Though the ballet was set to premiere at the New York City Ballet's annual appearance at Saratoga Springs, New York, in summer 1970, the ballet was not complete. Instead, on July 4, an open rehearsal was held for The Goldberg Variations. The dancers were in practice clothes, while Robbins explained the ballet to the audience at the side of the stage. The company then went on summer hiatus. Later that year, Robbins was hospitalised due to hepatitis. He would later blame it for parts of the ballet he disliked. It ultimately took Robbins a year to complete the ballet. Allegra Kent was set to appear in an all-female quartet before it was cut. Violette Verdy had also worked on the ballet but never performed it.

Robbins was undecided on whether to use a piano or harpsichord until very late in the process. Though a harpsichord was used in Saratoga Springs, he ultimately went for the piano as he found harpsichord not loud enough in a theater. The costume was designed by Joe Eula, and the lighting was by Thomas Skelton. Charles Rosen contributed on the program note.

==Original cast==

| Movements | Dancers |
|---|---|
| Theme | Renee Estópinal, Michael Steele |
| Part I Variations | Gelsey Kirkland, Sara Leland, John Clifford, Robert Weiss, Robert Maiorano, Bruce Wells Bryan Pitts, David Richardson, Suzanne Erlon, Delia Peters, Christine Redpath, Bettijane Sills, Gloriann Hicks, Virginia Stuart, Stephen Caras, Hermes Condé, Richard Dryden, Francis Dackett |
| Part II Variations | Karin von Aroldingen, Susan Hendl, Patricia McBride, Peter Martins, Anthony Blum, Helgi Tómasson Merrill Ashley, Rosemary Dunleavy, Renee Estopinal, Anne Goldstein, Johnna Kirkland, Deborah Polish, Gail Kachadurian, Colleen Neary, Susan Pilarre, Giselle Roberge, Polly Shelton, Marjorie Spohn, Lynne Stetson, Marilee Stiles, Stephen Caras, Victor Castelli, Hermes Condé, Richard Dryden, William Johnson, Bryan Pitts, David Richardson, Francis Sackett, Nolan T’Sani |

==Performances==
The Goldberg Variations premiered on May 27, 1971, at the New York State Theater. Gordon Boelzner played the piano at the premiere.

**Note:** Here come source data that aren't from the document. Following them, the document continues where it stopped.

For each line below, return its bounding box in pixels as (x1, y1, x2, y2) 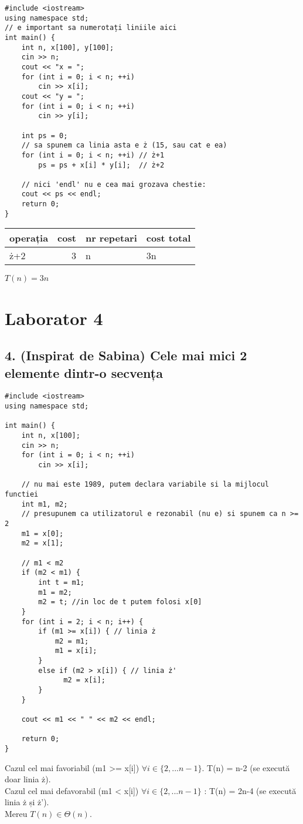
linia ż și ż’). (5, 796, 49, 808)
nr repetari (85, 231, 137, 245)
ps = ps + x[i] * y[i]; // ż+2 (38, 160, 165, 169)
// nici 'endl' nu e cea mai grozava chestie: (21, 180, 206, 189)
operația (9, 231, 49, 245)
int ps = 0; (21, 131, 68, 140)
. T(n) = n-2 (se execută (202, 761, 290, 773)
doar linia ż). (5, 773, 51, 785)
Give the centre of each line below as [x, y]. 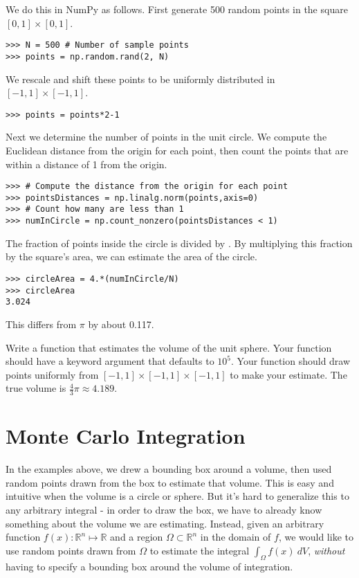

Apart from the New York City Ballet, Paris Opera Ballet also performed the ballet.

==Critical reception==
New York Timess Clive Barnes praised the ballet, calling it "a work of such amplitude and grandeur that it make you fall in love with the human body all over again. In Ballet Review, Arlene Croce criticised the ballet, "The trouble with Goldberg is that it doesn't exist as a ballet. When Robbins wrestled every last musical repeat to the mat, we don't come away with a theatrical experience but with an impression of endless ingenious musical visualizations.